▸ **Work order**: Return only the line that contains "Selective Caching (6, 331, 93, 345)" and each line after it, through the last line of the data below, copied exactly.

Entries taken from a collection
- - -

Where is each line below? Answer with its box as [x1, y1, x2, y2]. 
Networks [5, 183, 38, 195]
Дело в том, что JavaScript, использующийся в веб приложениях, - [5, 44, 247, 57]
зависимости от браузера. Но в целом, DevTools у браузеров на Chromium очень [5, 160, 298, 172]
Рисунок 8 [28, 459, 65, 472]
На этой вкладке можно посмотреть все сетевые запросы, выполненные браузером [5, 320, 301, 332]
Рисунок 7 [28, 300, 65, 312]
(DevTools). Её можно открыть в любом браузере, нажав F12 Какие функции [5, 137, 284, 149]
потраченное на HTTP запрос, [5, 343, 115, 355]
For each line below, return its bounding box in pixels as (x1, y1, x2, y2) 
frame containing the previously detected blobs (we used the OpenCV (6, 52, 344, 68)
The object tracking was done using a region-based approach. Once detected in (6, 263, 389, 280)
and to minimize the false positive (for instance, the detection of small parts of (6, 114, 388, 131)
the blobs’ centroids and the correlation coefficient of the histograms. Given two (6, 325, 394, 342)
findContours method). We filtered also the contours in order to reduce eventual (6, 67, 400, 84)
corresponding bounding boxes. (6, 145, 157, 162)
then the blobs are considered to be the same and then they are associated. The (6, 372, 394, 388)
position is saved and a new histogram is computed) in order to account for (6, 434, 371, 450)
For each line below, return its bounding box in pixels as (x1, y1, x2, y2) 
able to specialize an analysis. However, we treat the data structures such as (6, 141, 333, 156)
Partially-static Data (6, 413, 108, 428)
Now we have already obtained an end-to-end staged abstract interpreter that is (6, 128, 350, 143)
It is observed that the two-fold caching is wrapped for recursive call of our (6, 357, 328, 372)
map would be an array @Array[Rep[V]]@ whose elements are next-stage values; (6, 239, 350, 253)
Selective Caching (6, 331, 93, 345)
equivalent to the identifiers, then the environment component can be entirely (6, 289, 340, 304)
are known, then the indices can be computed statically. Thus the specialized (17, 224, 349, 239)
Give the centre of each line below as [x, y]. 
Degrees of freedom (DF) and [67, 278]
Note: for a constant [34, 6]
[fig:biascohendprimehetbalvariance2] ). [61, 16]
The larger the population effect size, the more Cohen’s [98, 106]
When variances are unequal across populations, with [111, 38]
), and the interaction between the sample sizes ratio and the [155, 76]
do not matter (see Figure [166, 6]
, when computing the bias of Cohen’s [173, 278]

- - -

▸ **Task response**:
Selective Caching (6, 331, 93, 345)
equivalent to the identifiers, then the environment component can be entirely (6, 289, 340, 304)
are known, then the indices can be computed statically. Thus the specialized (17, 224, 349, 239)
Give the centre of each line below as [x, y]. 
Degrees of freedom (DF) and [67, 278]
Note: for a constant [34, 6]
[fig:biascohendprimehetbalvariance2] ). [61, 16]
The larger the population effect size, the more Cohen’s [98, 106]
When variances are unequal across populations, with [111, 38]
), and the interaction between the sample sizes ratio and the [155, 76]
do not matter (see Figure [166, 6]
, when computing the bias of Cohen’s [173, 278]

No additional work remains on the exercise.